Incognia analyzes the integrity of each device to determine whether it is manipulating the data provided to the client-side application. Devices that are rooted or jailbroken, running a GPS spoofing application, or being emulated pose a significant security risk to the trust and safety of a digital community.
The user engages with the app
Whether the user is opening an account, entering a mobile game, or cashing out their winnings, Incognia detects device integrity anomalies.
The device is evaluated
Incognia checks whether the device has been tampered with, has location spoofing enabled, or is running on an emulator.
Incognia assesses risk
Interactions with devices that have been tampered with or are manipulating the data they pass to the client app will be flagged as risky by Incognia.
Given the easy access to location spoofing techniques and the increasing usage of fintech and e-commerce apps, it’s time for companies to upgrade fraud detection based on GPS or IP location. Today, fraudsters fool fraud detection systems by relying only on GPS or IP addresses for location-based risk assessments. Incognia location technology uses network signals, including GPS, Cellular, Wi-Fi and Bluetooth, and motion sensors, to provide highly accurate location behavior intelligence that is extremely difficult to spoof. Using the location sensor data from the device, Incognia uses several key location behavior concepts as the basis for Incognia’s location identity, which makes it extremely difficult for fraudsters to fake their location and go undetected. Combined, these location concepts establish trusted locations and location patterns for users that are part of Incognia’s risk assessments.

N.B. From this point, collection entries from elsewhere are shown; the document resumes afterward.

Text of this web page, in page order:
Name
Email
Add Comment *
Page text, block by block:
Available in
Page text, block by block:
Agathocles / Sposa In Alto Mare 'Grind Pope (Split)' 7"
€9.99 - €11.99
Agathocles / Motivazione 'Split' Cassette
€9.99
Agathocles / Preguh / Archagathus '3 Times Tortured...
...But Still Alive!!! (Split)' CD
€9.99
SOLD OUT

What makes Incognia better at detecting GPS spoofing?
Understand how Incognia geolocation technology works
To use Incognia location technology for fraud detection and location spoofing detection within a mobile app, Incognia is deployed as a lightweight SDK and APIs that deliver a risk assessment with detailed evidence. Users of the app must also enable location permissions on their devices. In the network of 100 million devices with Incognia deployed, we see very high rates of users opt-in for using location permissions for fraud prevention.

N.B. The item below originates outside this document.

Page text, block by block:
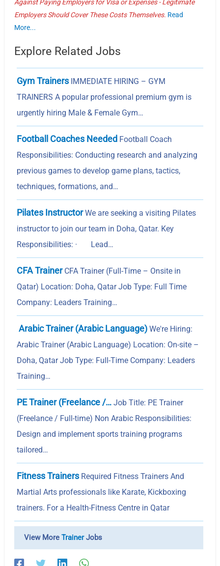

Best practices on messaging for location permission show that when the description of why the location is used is clear and provides direct value to the user, opt-in rates are high. The acceptance percentage will be smaller if the permission request is hidden or linked to a feature that does not give real value. Incognia detects location points and collects location data solely to protect the user and prevent fraud.
Location Environments
Each location has a unique signature of GPS coordinates and available WiFi, Bluetooth, and cellular network signals. Incognia maps and correlates these signatures to create unique environments and uses this information to identify a device's location with high precision and accuracy, even indoors.
Location Fingerprint
Each user has a unique location behavior pattern, like a location fingerprint, that comprises frequently visited locations specific to that user. As the user moves location, this location fingerprint is constantly changing and updating, making it extremely difficult to mimic or forge.
Trusted Locations
The highly frequented locations by the user and device are classified as the user’s trusted locations. When Incognia detects that a user is in a trusted location, there is a higher probability of the transaction being legitimate and a lower risk for fraud.
Location Detection
Incognia uses geofencing and activity recognition techniques to detect if a device has significantly displaced its position. By scanning Wi-Fi and Bluetooth signals, Incognia can detect displacements in position and confirm that the device is at a different location or returning to an already mapped location without pulling GPS coordinates every time. This technique also minimizes battery consumption on the device to 0.5% in 24 hours.
Behavior Watchlist
Incognia location technology is deployed in over 100 million devices providing a powerful network effect. Devices and locations associated with fraud or suspicious behaviors are added to the Incognia Behavior Watchlist. As a customer of Incognia, any device or location on the watchlist will be indicated in the evidence list. This information will be used in the risk assessment.